Minnesota Providers Not Participating in BEAD Program

Telecom alliance struggles to gauge members' waiver needs and overall interest.

Minnesota Providers Not Participating in BEAD Program
Photo of Brent Christensen, CEO of the Minnesota Telecom Alliance.

WASHINGTON, Dec. 2, 2024 – Minnesota is set to receive an historic $652 million for broadband expansion, but key requirements of the Broadband Equity, Access, and Deployment program could keep many in-state internet service providers from participating.

“My members are telling me they’re not going to participate,” Brent Christensen, president and CEO of the Minnesota Telecom Alliance, recently said with regard to the $42.45 billion broadband expansion program. “The way that BEAD is structured. I don’t know how anybody’s going to participate.”

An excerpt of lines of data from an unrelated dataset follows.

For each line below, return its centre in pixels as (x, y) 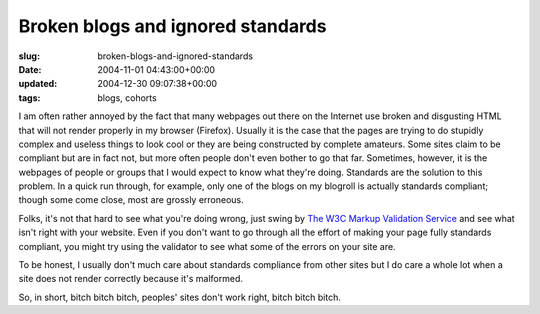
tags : (29, 97)
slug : (29, 56)
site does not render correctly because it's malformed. (131, 279)
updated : (38, 84)
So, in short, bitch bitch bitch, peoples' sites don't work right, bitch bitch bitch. (180, 297)
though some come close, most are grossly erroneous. (131, 200)
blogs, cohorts (127, 97)
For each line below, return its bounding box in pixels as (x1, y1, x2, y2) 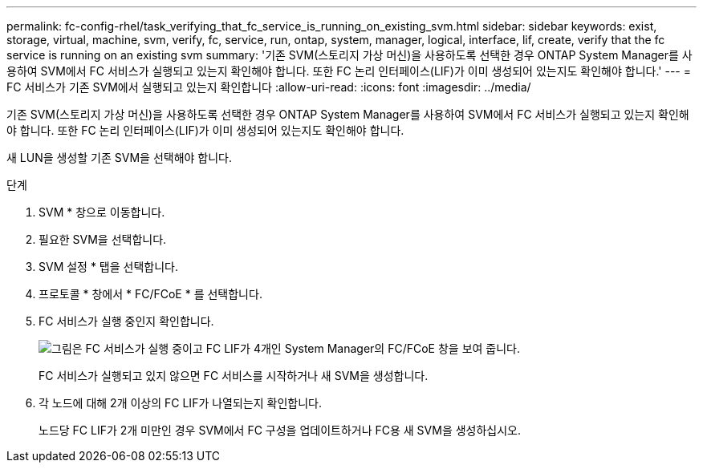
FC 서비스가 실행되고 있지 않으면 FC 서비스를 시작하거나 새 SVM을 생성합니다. (39, 369, 429, 382)
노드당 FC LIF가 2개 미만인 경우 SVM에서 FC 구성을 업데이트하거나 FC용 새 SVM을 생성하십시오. (39, 423, 522, 437)
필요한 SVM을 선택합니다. (39, 232, 167, 246)
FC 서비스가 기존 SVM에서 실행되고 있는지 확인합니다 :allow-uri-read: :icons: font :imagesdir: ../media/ (6, 80, 531, 94)
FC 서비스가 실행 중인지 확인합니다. (39, 314, 214, 328)
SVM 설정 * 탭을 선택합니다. (39, 260, 179, 273)
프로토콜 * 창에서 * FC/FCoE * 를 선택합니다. (39, 287, 262, 301)
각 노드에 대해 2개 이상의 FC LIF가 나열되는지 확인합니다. (39, 396, 322, 410)
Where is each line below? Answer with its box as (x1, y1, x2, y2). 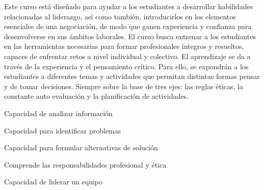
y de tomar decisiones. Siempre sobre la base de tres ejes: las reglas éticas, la (4, 80, 244, 91)
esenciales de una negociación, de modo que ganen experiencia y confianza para (4, 21, 252, 32)
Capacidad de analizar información (4, 107, 113, 118)
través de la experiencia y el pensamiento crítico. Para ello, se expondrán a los (4, 61, 249, 71)
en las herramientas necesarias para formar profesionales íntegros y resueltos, (4, 41, 244, 51)
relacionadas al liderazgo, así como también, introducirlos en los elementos (4, 11, 236, 21)
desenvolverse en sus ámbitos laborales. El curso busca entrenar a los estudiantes (4, 31, 256, 41)
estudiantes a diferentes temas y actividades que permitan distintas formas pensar (4, 71, 260, 82)
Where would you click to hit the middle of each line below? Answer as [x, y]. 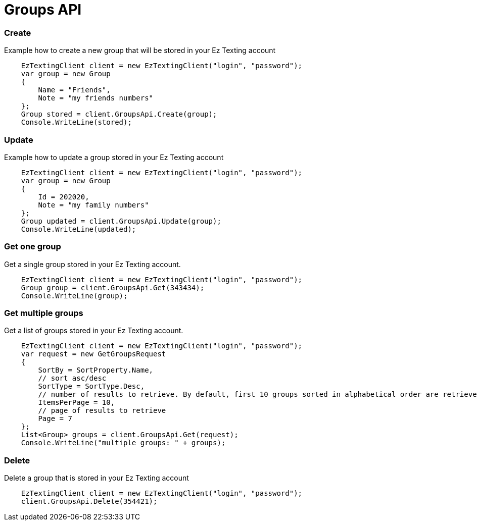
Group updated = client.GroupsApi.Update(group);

Christensen, whose organization represents 70 ISPs across Minnesota, told Broadband Breakfast in an interview that many members have been reluctant to even engage with the program.

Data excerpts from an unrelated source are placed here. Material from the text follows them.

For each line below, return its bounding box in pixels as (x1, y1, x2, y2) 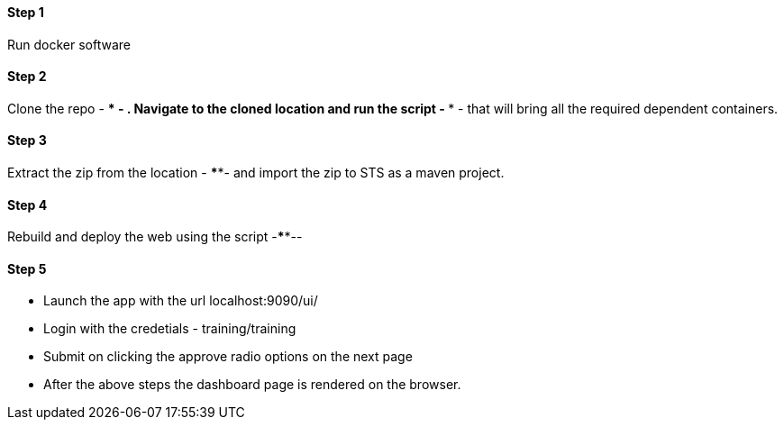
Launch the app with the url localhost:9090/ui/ (43, 293, 318, 309)
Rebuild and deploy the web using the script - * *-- (7, 229, 303, 245)
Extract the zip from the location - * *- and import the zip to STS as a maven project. (7, 165, 505, 181)
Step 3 (7, 132, 47, 149)
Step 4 (7, 196, 48, 213)
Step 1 (7, 5, 44, 20)
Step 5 (7, 260, 47, 277)
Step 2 (7, 68, 47, 85)
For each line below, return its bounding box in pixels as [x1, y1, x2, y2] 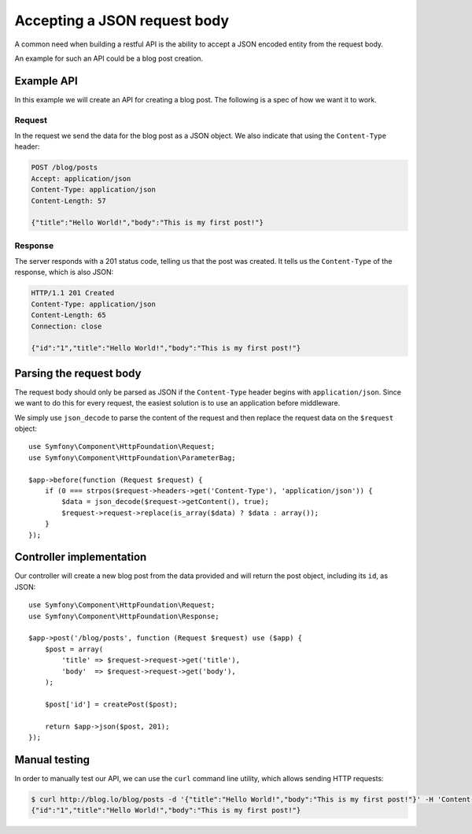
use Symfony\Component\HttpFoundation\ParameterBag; [28, 453, 236, 462]
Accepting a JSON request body [14, 12, 230, 29]
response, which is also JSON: [14, 268, 114, 277]
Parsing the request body [14, 366, 142, 380]
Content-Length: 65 [31, 311, 106, 320]
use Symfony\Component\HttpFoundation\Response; [28, 611, 219, 621]
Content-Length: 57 [31, 196, 106, 205]
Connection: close [31, 321, 102, 331]
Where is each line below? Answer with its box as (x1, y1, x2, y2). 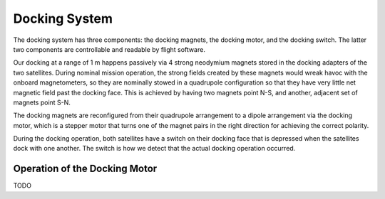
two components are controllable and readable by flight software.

“I’ve had a hard time getting them to respond to my survey request for what waivers they would need, because they’re looking at [BEAD] on its face, and saying, ‘Yeah, not doing that,'" he said.

The waivers, offered by BEAD’s administrator, the National Telecommunications and Information Administration, were intended to provide flexibility for providers struggling to meet certain requirements, such as the lien mandates and low-cost service obligations. However, Christensen said the process of requesting waivers has itself become a significant barrier. 

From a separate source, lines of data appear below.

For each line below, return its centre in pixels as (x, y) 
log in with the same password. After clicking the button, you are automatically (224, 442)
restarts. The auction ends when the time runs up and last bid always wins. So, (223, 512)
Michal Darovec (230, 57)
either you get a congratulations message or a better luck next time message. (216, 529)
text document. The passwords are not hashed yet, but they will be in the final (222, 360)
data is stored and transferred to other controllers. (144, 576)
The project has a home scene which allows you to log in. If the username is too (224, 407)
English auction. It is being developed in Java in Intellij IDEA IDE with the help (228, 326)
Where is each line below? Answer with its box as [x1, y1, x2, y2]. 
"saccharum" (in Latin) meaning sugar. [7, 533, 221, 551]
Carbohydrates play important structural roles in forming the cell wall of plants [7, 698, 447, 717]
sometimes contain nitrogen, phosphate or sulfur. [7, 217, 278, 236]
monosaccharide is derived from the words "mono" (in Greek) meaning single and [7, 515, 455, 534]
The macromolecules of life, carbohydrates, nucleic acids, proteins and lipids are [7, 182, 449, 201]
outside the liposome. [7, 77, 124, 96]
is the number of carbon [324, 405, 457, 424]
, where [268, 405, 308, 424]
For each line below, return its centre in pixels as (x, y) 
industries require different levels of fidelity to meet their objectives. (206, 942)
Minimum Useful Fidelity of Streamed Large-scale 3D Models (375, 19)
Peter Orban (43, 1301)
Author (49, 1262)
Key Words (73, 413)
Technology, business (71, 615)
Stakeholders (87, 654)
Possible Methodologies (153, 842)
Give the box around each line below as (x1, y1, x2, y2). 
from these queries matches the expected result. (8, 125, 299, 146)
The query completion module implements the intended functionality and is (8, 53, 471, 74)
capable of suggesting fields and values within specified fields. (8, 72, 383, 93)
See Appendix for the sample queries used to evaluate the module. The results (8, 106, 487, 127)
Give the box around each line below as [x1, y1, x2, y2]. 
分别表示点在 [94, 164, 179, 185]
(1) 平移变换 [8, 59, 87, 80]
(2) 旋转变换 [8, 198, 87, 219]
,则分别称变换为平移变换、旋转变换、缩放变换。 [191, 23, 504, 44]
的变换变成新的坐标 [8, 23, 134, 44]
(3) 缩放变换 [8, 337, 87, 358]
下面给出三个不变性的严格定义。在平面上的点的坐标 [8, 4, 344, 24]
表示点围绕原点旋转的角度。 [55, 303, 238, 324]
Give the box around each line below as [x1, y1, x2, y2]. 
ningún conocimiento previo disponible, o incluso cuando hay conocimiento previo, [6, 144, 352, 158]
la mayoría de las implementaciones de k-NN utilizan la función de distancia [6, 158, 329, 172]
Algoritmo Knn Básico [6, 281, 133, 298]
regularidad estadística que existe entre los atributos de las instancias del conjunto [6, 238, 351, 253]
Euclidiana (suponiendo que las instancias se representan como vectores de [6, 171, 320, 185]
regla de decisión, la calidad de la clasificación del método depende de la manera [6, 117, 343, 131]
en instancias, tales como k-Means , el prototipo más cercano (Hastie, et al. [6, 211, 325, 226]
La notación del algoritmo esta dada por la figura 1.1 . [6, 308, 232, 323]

"Who in their right mind would spend tens of thousands of dollars engineering a plan that’s dependent on waivers? I mean, it just—that’s really the biggest showstopper I’ve been hearing,” Christensen said.

One of the biggest hurdles is Minnesota’s prevailing wage law, which applies to state economic development grant awards of $200,000 or more.

"Minnesota put a law in place this past year that if you don’t, on any broadband construction project, pay prevailing wage, you have to do all kinds of other onerous requirements,” he explained. These include providing health care for employees and their families, and contribute 15% of their base pay to retirement.

MTA, alongside the Minnesota Cable Communications Association, has warned since May that such requirements could drive up costs and discourage participation in BEAD. 

“We can't get my members to care enough to even look at it,” Christensen said, adding that even the MTA’s largest member, CenturyLink (now Lumen), has given “no feedback at all.” 

Other members, such as Paul Bunyan Communications, Bevcomm, and Red River Communications, reflect the unique challenges faced by MTA’s smaller providers.

Paul Bunyan serves approximately 30,000 members across a vast 6,000-square-mile region in northern Minnesota, while Bevcomm operates in rural southern Minnesota communities, focusing on fiber-optic and advanced telecommunications services.

Red River Communications, headquartered in Abercrombie, North Dakota, provides broadband to communities along the Minnesota-North Dakota border. Many of these providers serve remote areas with small customer bases, sometimes as few as 200 households.

Consequently, the funding may likely to flow to larger, out-of-state providers, which Christensen predicts will “not participate in the places that need it most, because they don't have any networks in that area now.”

Without adjustments to ease these challenges, Christensen believes the program risks leaving Minnesota’s most underserved communities without the broadband access they were promised.